The top one percent of wealthy people in India owned more than 40% of the total wealth created in the country from 2012 to 2021, while only 3% of the wealth has gone to the bottom 50%, according to Oxfam India’s latest report ‘Survival of the Richest: The India Story’. Just five percent of Indians own more than 60 percent of the country’s wealth, the report says. It calls for progressive tax measures such as wealth tax and inheritance tax, to deal with widening inequality and fund health and education sector spending. Based on Credit Suisse data, Forbes data on billionaires, National Sample Survey Organisation (NSSO) data and other sources, the report provides striking figures highlighting the level of wealth and income inequality in India and the way tax exemptions for the rich and indirect taxes like the Goods and Services Tax (GST) widen the gap.
The report highlights how the Union Government continues to tax the poor and middle class more than the rich. Approximately 64% of the total Rs 14.83 lakh crore in GST came from the bottom 50% of the population in 2021-22, while 33% of GST comes from the middle 40% and only 3% of GST from the top 10%, the report says. The bottom 50% of the population pays six times more on indirect taxes as a percentage of income compared to the top 10%, it says.
The Oxfam India report which was released on the opening day of the World Economic Forum in Davos, Switzerland on Monday, January 16, reveals that the total number of billionaires in India increased from 102 in 2020 to 166 billionaires in 2022. It says that the combined wealth of India’s 100 richest has touched $660 billion (Rs 54.12 lakh crore) – an amount that could fund the entire Union Budget for more than 18 months. The Adani group chairman Gautam Adani’s wealth alone increased eight times during the pandemic, and then nearly doubled to Rs 10.96 lakh crore according to Forbes in October 2022, making him the richest Indian.
“Roughly 19% of the Indian billionaires come from the private healthcare and pharmaceutical industry, which was greatly boosted following the onset of the COVID-19 pandemic. In 2020 itself, there were seven new billionaires in the healthcare and pharma industry, with their combined wealth reaching INR 4.3 lakh crore by early 2021,” the report highlights.
Making note of the huge amounts of loans written off by public banks mostly to corporates (Rs 11.17 lakh crore in the last six years till financial year 2021-22), reduction in corporate tax slabs by the Union government in 2019 and other forms of tax exemptions, the report shows that on the other hand, the indirect nature of the GST and fuel taxes burdens the most marginalized. “The subsequent increase in the prices of goods and services coerces them to spend a larger portion of their income on essential commodities,” it says.
Noting the projected revenue foregone of the government in the form of incentives and tax exemptions to corporates, it says, “In 2019, the Central Government reduced the corporate tax slabs from 30% to 22%, with newly incorporated companies paying a lower 15% rate. The projected revenue foregone by the Union Government in 2020-21 in the form of incentives and tax exemptions to corporates was more than Rs 1,03,285.54 crore. This is the equivalent to the allocation towards Mahatma Gandhi National Rural Employment Guarantee Act (MGNREGA) for 1.4 years.”
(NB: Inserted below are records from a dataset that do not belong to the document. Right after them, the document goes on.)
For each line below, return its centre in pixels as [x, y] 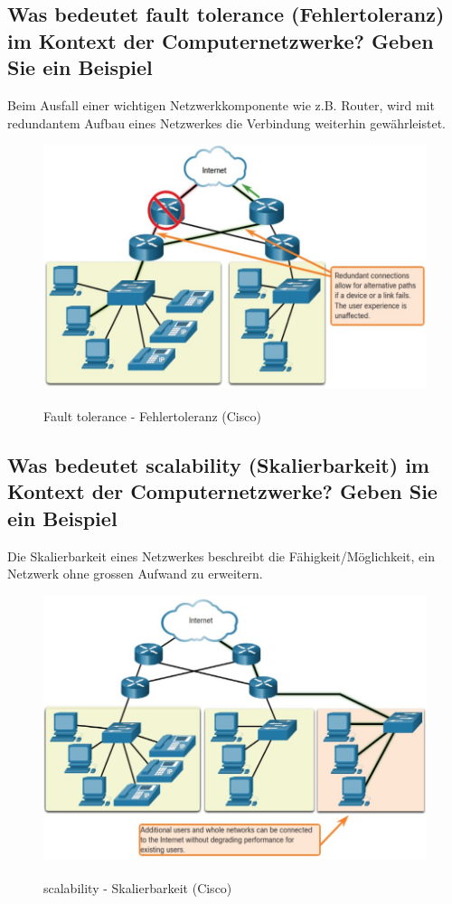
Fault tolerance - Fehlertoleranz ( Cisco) [152, 416]
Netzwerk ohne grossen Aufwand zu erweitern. [135, 574]
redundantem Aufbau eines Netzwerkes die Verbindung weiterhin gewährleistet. [226, 122]
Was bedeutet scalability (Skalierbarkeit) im [218, 465]
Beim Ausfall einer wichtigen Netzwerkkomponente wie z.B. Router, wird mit [221, 104]
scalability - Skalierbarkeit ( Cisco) [138, 887]
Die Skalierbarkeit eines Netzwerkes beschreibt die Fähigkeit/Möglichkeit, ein [221, 556]
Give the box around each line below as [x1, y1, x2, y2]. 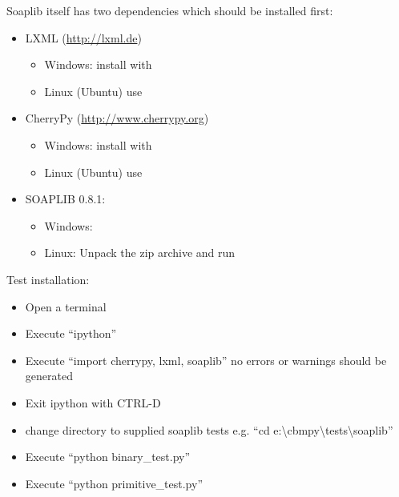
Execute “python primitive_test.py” [25, 475, 204, 491]
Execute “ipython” [25, 325, 117, 342]
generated [25, 367, 73, 384]
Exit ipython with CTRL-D [25, 394, 161, 411]
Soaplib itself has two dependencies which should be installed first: [6, 2, 333, 18]
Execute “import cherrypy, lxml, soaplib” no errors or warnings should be [25, 351, 387, 368]
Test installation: [6, 271, 90, 287]
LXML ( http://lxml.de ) [25, 29, 142, 46]
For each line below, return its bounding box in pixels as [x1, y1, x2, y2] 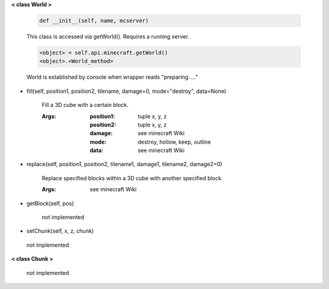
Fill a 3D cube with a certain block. [41, 101, 129, 109]
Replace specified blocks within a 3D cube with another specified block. [41, 174, 223, 181]
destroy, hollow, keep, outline [138, 138, 211, 145]
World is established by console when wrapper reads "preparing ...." [26, 73, 198, 81]
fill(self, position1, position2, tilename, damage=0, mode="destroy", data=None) [26, 87, 227, 95]
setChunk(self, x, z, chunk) [26, 227, 94, 235]
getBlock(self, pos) [26, 199, 74, 207]
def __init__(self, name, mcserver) [39, 17, 149, 24]
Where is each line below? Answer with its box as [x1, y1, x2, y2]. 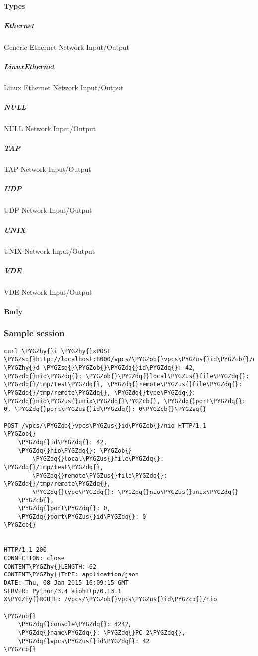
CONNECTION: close [4, 555, 64, 562]
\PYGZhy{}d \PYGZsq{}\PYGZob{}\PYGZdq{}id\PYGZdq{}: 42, [4, 364, 196, 371]
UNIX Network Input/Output [4, 246, 95, 256]
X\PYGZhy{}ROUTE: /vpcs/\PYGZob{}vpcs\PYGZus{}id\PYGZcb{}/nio [4, 596, 217, 603]
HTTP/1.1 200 [4, 546, 47, 554]
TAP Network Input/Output [4, 164, 91, 174]
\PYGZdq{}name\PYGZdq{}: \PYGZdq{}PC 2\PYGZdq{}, [18, 629, 186, 636]
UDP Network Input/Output [4, 205, 92, 215]
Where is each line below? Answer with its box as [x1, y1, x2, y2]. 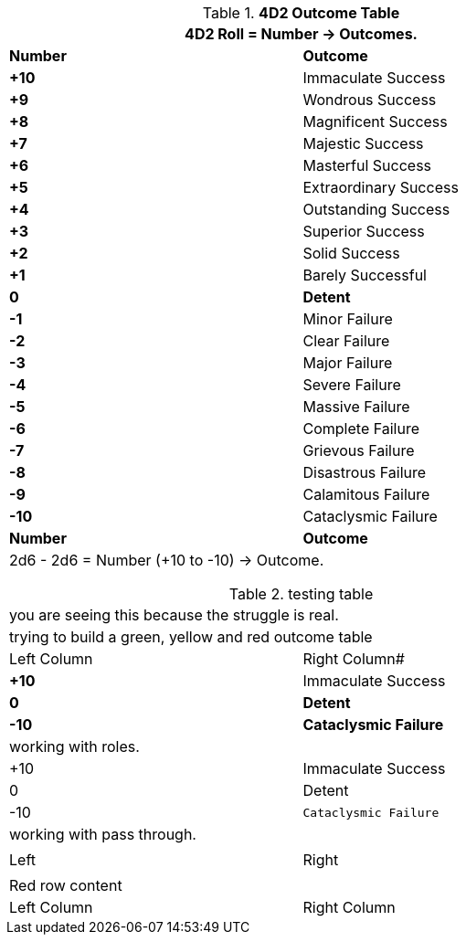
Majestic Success [302, 134, 424, 153]
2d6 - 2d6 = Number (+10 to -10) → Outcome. [9, 551, 324, 569]
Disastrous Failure [302, 463, 427, 482]
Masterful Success [302, 156, 432, 175]
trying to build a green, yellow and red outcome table [9, 628, 373, 646]
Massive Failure [302, 397, 410, 416]
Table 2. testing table [228, 585, 374, 603]
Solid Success [302, 244, 400, 262]
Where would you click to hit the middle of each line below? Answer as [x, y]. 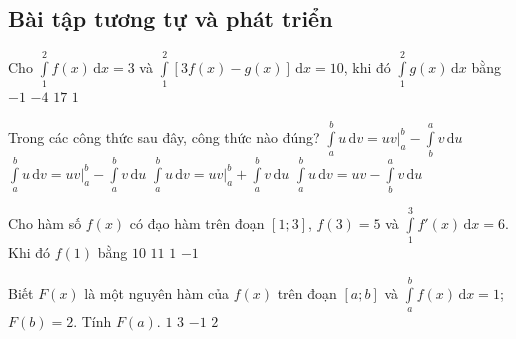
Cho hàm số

The report gives many more such examples, on how progressive tax measures could help fund the health and education sector. For instance, the report says:
> A one-off tax on unrealized gains from 2017–2021 on just one billionaire, Gautam Adani, could have raised Rs. 1.79 lakh crore, enough to employ more than five million Indian primary school teachers for a year
> Taxing the top 10 Indian billionaires at 5% on their current wealth can help cover the entire cost of tribal healthcare for 5 years
> If India’s billionaires are taxed once at 2% on their entire wealth, it would support the requirement of Rs 40,423 crores for the nutrition of malnourished in the country for the next 3 years
Based on the report, Oxfam India has recommended that the Union Finance Minister “introduce one-off solidarity wealth taxes and windfall taxes to end crisis profiteering.” The report recommends permanently increasing taxes on the richest one percent. “The Finance Minister must especially raise taxes on capital gains, which are subject to lower tax rates than other forms of income. And also implement inheritance, property, and land taxes, as well as net wealth taxes,” it says.
It also recommends enhancing the budgetary allocation of the health sector to 2.5% of GDP (gross domestic product) by 2025, and that of education to 6% of GDP, as committed in the National Health Policy and National Education Policy.
The report also notes the role of caste in the concentration of wealth inequality, and recommends spending more on programmes meant for improving educational status of students from marginalised sections.